Our boys are gone.
In their place are men.
They’re wonderful men who love us,
But it’s not the same.
We’ve done our job well
And they’re independent.
They really don’t want to be with us much.
They want to be with their friends.
I miss being needed and wanted.
I miss pillow fights and silliness.
I miss watching bike-riding and street hockey.
I miss magical family trips.
I’ve got a ball of pain inside my head
With little lightning branches that stretch out from it.
It’s so pervasive that it’s short-circuiting my thinking.
I can’t think straight or get anything done.
If I hadn’t made mistakes it wouldn’t be there.
I was too busy with my teaching degree.
I missed my chance to heal
By being a child with my children.
I sort of knew I was blowing it
But couldn’t manage to do anything else.
I did have to have a way
To make some money at something,
I tell myself I did the best I could
Don’t we always
But the time is still gone
And the pain is now there.
When I was pregnant, and when the kids were little,
I used to think, “This is the best time in my life.
How could things get any better than this?”
Unfortunately, it was true.
My own childhood was so abnormal
That I never got to witness the “human life cycle.”
I don’t seem to have it in my head.
I’m still not prepared for what comes next.
Why didn’t anyone tell me
That when kids turn 13 or 14,
They’re gone?
That it feels like a relationship break-up?
Why didn’t I spend more time gazing at them?
Why didn’t I permit myself to enjoy their beauty more?

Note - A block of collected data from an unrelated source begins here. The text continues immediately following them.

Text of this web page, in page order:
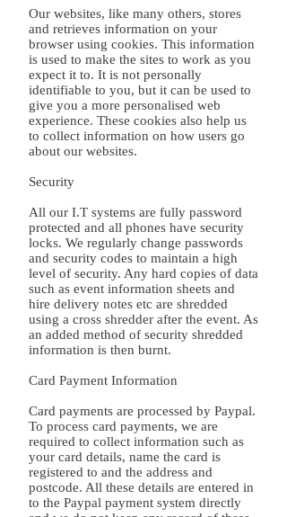
Our websites, like many others, stores
and retrieves information on your
browser using cookies. This information
is used to make the sites to work as you
expect it to. It is not personally
identifiable to you, but it can be used to
give you a more personalised web
experience. These cookies also help us
to collect information on how users go
about our websites.
Security
All our I.T systems are fully password
protected and all phones have security
locks. We regularly change passwords
and security codes to maintain a high
level of security. Any hard copies of data
such as event information sheets and
hire delivery notes etc are shredded
using a cross shredder after the event. As
an added method of security shredded
information is then burnt.
Card Payment Information
Card payments are processed by Paypal.
To process card payments, we are
required to collect information such as
your card details, name the card is
registered to and the address and
postcode. All these details are entered in
to the Paypal payment system directly
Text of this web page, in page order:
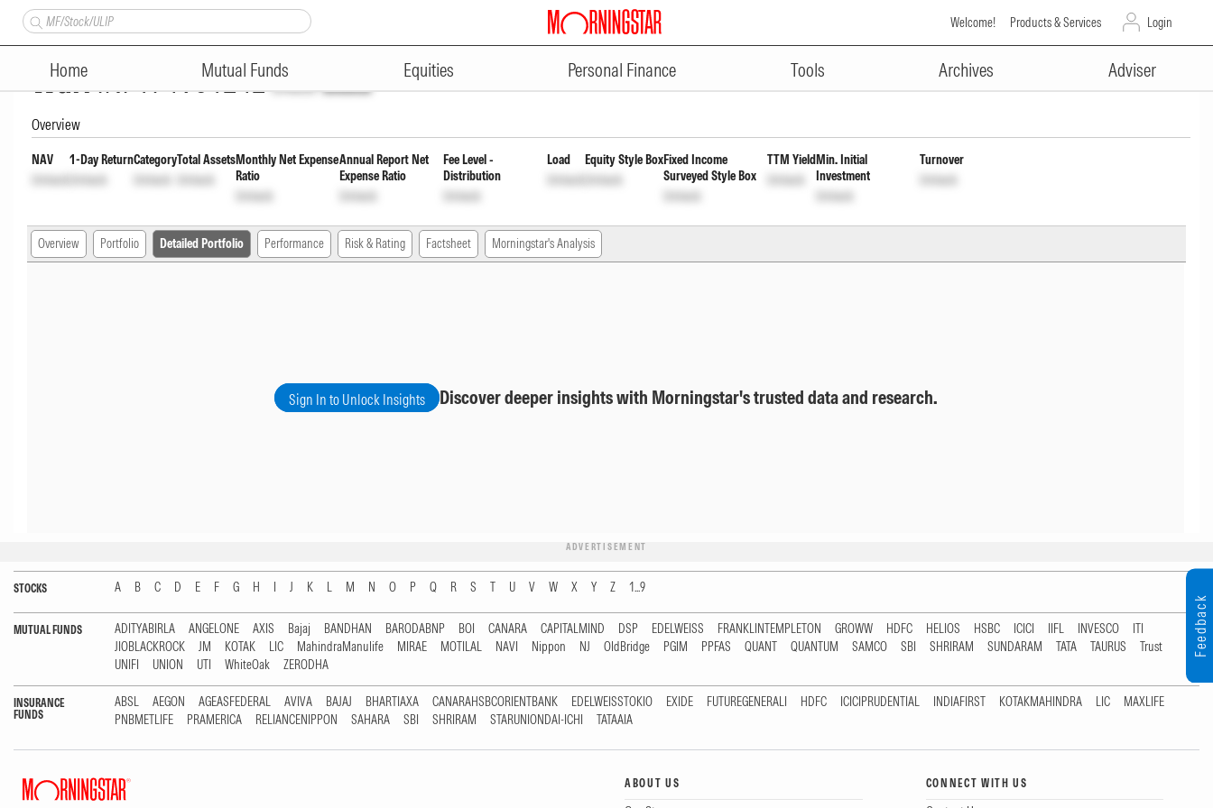
Welcome! Products & Services Login
Home Mutual Funds Equities Personal Finance Tools Archives Adviser
ADVERTISEMENT
Mahindra Manulife Low Duration Fund Regular Monthly Reinvestment of Income Dis cum Cptl
WdrlINF174V01242 Unlock Unlock
Overview
NAV
Unlock
1-Day Return
Unlock
Category
Unlock
Total Assets
Unlock
Monthly Net Expense
Ratio
Unlock
Annual Report Net
Expense Ratio
Unlock
Fee Level -
Distribution
Unlock
Load
Unlock
Equity Style Box
Unlock
Fixed Income
Surveyed Style Box
Unlock
TTM Yield
Unlock
Min. Initial
Investment
Unlock
Turnover
Unlock
Overview Portfolio Detailed Portfolio Performance Risk & Rating Factsheet Morningstar's Analysis
Sign In to Unlock Insights Discover deeper insights with Morningstar's trusted data and research.
ADVERTISEMENT
STOCKS A B C D E F G H I J K L M N O P Q R S T U V W X Y Z 1...9
MUTUAL FUNDS ADITYABIRLA ANGELONE AXIS Bajaj BANDHAN BARODABNP BOI CANARA CAPITALMIND DSP EDELWEISS FRANKLINTEMPLETON GROWW HDFC HELIOS HSBC ICICI IIFL INVESCO
ITI
JIOBLACKROCK
JM KOTAK LIC MahindraManulife MIRAE MOTILAL NAVI Nippon NJ OldBridge PGIM PPFAS QUANT QUANTUM SAMCO SBI SHRIRAM SUNDARAM TATA TAURUS
Trust
UNIFI
UNION UTI WhiteOak ZERODHA
INSURANCE
FUNDS
ABSL AEGON AGEASFEDERAL AVIVA BAJAJ BHARTIAXA CANARAHSBCORIENTBANK EDELWEISSTOKIO EXIDE FUTUREGENERALI HDFC ICICIPRUDENTIAL INDIAFIRST KOTAKMAHINDRA LIC
MAXLIFE
PNBMETLIFE
PRAMERICA RELIANCENIPPON SAHARA SBI SHRIRAM STARUNIONDAI-ICHI TATAAIA
ABOUT US CONNECT WITH US
Feedback
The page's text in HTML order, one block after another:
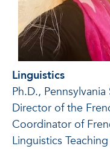
Linguistics
Ph.D.,
Director of the
Coordinator of
Linguistics
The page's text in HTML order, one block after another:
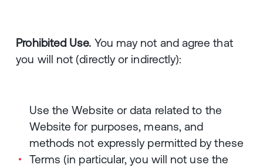
Prohibited Use. You may not and agree that
you will not (directly or indirectly):
Use the Website or data related to the
Website for purposes, means, and
methods not expressly permitted by these
Terms (in particular, you will not use the
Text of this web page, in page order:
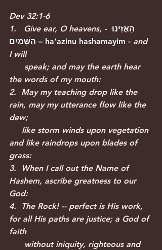
Dev 32:1-6
1.   Give ear, O heavens, - הַאֲזִינוּ
הַשָּׁמַיִם – ha’azinu hashamayim - and
I will
the words of my mouth:
2.  May my teaching drop like the
rain, may my utterance flow like the
dew;
and like raindrops upon blades of
grass:
3.  When I call out the Name of
Hashem, ascribe greatness to our
God:
4.  The Rock! -- perfect is His work,
for all His paths are justice; a God of
faith
without iniquity, righteous and
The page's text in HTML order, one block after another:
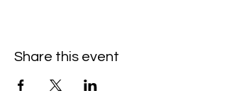
Share this event
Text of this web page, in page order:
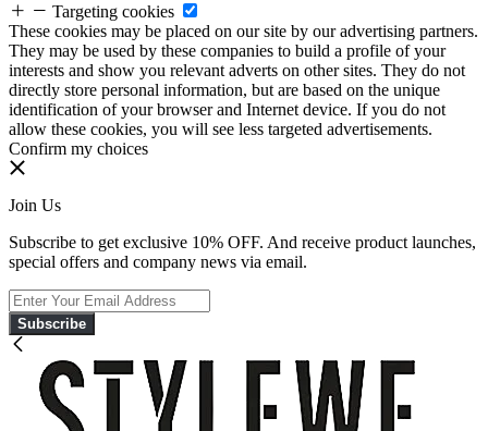
Targeting cookies
These cookies may be placed on our site by our advertising partners.
They may be used by these companies to build a profile of your
interests and show you relevant adverts on other sites. They do not
directly store personal information, but are based on the unique
identification of your browser and Internet device. If you do not
allow these cookies, you will see less targeted advertisements.
Confirm my choices
Join Us
Subscribe to get exclusive 10% OFF. And receive product launches,
special offers and company news via email.
Subscribe
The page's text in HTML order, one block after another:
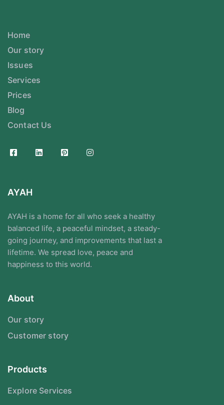
Home
Our story
Issues
Services
Prices
Blog
Contact Us
AYAH
AYAH is a home for all who seek a healthy
balanced life, a peaceful mindset, a steady-
going journey, and improvements that last a
lifetime. We spread love, peace and
happiness to this world.
About
Our story
Customer story
Products
Explore Services

Why didn’t I take more photos, write more poems
To immortalize the good times?
Why didn’t I do endless crafts and art with them?
Take all those field trips I wanted to?
It’s so hard to have right priorities,
And I’m afraid I still don’t.
The teenage years aren’t terrible at all
It’s just a different stage
Where it’s all about preparing for college,
For adulthood, for leaving you.
I’ve been so happy and blessed
With attachment parenting
That I thought it would go on forever.
I really had the illusion that it would never end.
Such a miracle for a loner like me
To lose my loneliness.
Such a miracle that a dysfunctional person like me
Could actually be a decent parent.
Maybe my problem was in being too self-centered.
Maybe I now need to focus on the memories more.
We had wonderful times together.
And I guess transitions in life are always hard.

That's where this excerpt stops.